Ahhh, good old Eric Blair (his real name). He gets trotted out every time by whichever side thinks they can score points off the other with whichever excerpt from his Animal Farm satire or the Dystopian Nineteen Eighty-Four. We all do it.
My favourites include this meme which sums up our disappearing Prime Minister brilliantly. "Where's Boris?" Johnson. The man who hides in fridges.
Another excerpt from 1984 (my birth year, actually) goes:
We didn’t ought to ‘ave trusted ‘em. I said so, Ma, didn’t I? That’s what come of trusting ‘em. I said so all along. We didn’t ought to ‘ave trusted the buggers.”
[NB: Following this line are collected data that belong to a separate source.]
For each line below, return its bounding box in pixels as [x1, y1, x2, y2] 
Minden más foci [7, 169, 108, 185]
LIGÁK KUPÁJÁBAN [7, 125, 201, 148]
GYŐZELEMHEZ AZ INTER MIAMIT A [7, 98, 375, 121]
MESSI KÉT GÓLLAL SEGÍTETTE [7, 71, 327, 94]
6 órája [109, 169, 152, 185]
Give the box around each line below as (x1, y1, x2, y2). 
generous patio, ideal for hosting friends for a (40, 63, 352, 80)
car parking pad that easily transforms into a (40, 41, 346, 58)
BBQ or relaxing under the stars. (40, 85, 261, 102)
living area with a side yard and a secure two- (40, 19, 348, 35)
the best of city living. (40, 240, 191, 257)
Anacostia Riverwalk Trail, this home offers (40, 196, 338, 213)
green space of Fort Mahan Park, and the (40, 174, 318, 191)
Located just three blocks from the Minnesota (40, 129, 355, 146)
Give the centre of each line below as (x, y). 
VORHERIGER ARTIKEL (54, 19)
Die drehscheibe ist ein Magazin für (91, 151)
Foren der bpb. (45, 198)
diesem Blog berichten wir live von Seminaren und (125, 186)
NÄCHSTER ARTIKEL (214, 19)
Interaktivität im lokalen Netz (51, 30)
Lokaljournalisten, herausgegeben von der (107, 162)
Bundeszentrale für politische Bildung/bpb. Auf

Nineteen Eighty-Four continues to stand as Orwell’s superlative achievement. It is an intellectual and humanitarian masterpiece delivered in perfect prose. It is a handbook from history, one that chimes with the times, all the time.
“We didn’t ought to have trusted the buggers” is uttered by a tearful, gin-soaked pensioner seeking safety in the bowels of a tube station from the bombs dropping above.
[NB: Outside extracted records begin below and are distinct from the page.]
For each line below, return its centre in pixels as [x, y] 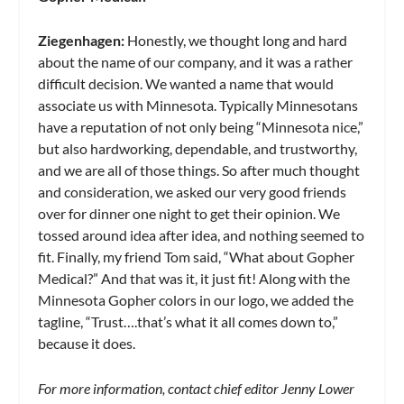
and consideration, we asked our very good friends [193, 192]
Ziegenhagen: [82, 41]
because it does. [87, 344]
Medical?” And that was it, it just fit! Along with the [194, 279]
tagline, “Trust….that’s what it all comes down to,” [188, 322]
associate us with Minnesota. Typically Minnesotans [198, 106]
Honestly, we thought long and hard [236, 41]
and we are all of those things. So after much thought [199, 170]
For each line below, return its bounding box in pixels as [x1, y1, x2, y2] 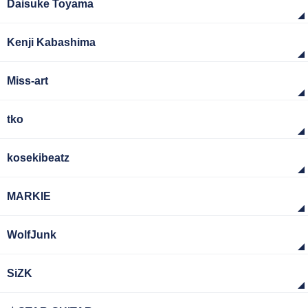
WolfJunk [7, 229, 56, 241]
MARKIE [7, 190, 51, 202]
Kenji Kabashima [7, 36, 96, 48]
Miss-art [7, 75, 48, 87]
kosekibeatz [7, 152, 69, 164]
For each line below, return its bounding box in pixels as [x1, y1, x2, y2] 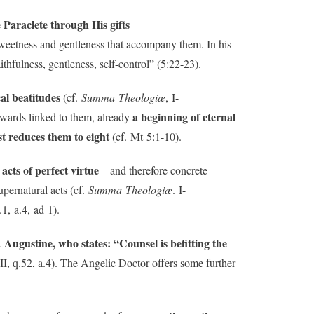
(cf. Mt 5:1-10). [109, 129, 182, 144]
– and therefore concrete [99, 163, 207, 177]
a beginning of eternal [132, 109, 235, 125]
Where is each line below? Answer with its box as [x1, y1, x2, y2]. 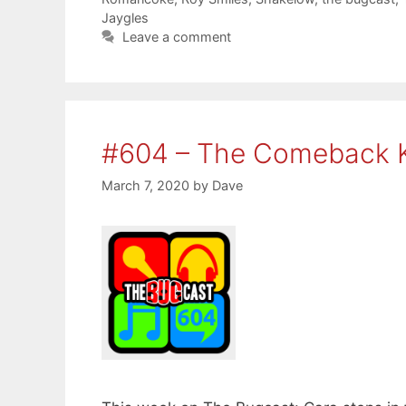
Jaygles [101, 9, 149, 25]
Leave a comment [122, 28, 232, 44]
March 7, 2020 [101, 177, 189, 193]
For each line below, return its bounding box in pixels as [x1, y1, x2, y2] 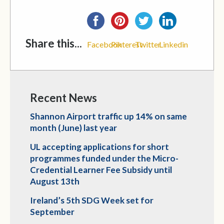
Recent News [30, 91, 97, 104]
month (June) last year [30, 122, 117, 133]
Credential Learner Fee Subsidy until [30, 164, 172, 175]
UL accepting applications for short [30, 141, 169, 152]
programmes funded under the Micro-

“Perhaps it was the time when the atomic bomb had fallen on Colchester. Which buggers they didn’t ought to have trusted Winston could not now remember.”
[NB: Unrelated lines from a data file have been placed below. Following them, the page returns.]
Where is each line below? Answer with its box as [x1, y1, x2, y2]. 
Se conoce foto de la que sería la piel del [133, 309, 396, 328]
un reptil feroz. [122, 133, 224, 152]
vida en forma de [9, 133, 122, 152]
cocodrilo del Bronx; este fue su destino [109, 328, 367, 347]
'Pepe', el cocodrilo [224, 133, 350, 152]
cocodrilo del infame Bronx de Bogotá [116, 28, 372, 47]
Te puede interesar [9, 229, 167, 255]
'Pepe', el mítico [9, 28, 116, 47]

Such is politics: one untrustworthy bugger after another, fading back beyond the horizon of memory. The scale and scenarios may differ – a nuclear stand-off, a trade war, a constitutional implosion, a leadership contest – the types and the tricks are always familiar; the will to power, the self-justifying marshalling of fact and argument, the manipulation of the herd, always tragically visible.
What is the Ministry of Lies but fake news, being weaponised daily by the world’s most powerful man and his media cheerleaders? “Two and two make five”, Winston Smith finally accepts.
“What are the stars?’ asks O’Brien. “They are bits of fire a few kilometres away. We could reach them if we wanted to. Or we could blot them out. The earth is the centre of the universe. The sun and the stars go round it.” The crowd at Donald Trump’s inauguration was the biggest in history. Mexico is going to pay for the wall. Brexit means Brexit. No deal is better than a bad deal.
What is objective knowledge? Next up, fake video, where even the evidence of our eyes can no longer be trusted.
What are the rhetoric of Nigel Farage and Stephen Yaxley-Lennon but a call to join in the Two Minute Hate, the Othering of others. “Swine..!! Swine..!! Swine..!!” screams Julia at the image of Emmanuel Goldstein, a familiar 2020 sentiment towards a familiar 2020 target.
“The best books…”, Winston perceived, “are those that tell you what you already know.” 1984 tells us what we already know, but too often forget. It rings and clangs and jangles with alarms down through the decades, ever perceptive, ever relevant, ever jolting, ever on our side.
Imagine if George Orwell had written a book called “2024”. Imagine.... he describes a Britain that - affronted by the false belief that their Avalon is being run by (shock-horror) 'foreigners', then wooed by honeyed, homespun promises of plenty and sweet murmurings about “freedom” and “sovereignty” - lifted its skirts and stormed from the chambers of Europe.
Orwell’s peerless, clarifying mind tweezering apart the consequences of such a decision – a bad decision, it would turn out, driven by frenzied tabloidisation of political debate.... the sense of imperial exceptionalism that has always lived deep in the British psyche, and the deliberate exploitation of such by a combination of ideological fanatics and amoral spivs and criminals with their eyes on the prize - Big Boris, if you will.
Whatever scenario appears today, we find that Orwell got there first, saw the field more clearly, captured the game more perfectly. His grasp of human motivation and its complexities, of the political structures on which the affairs of humankind rest.
Augie March said it of Trotsky: "As the rest of us crawl from one clam-rake to the next it is stirring to have a glimpse of deep-water greatness."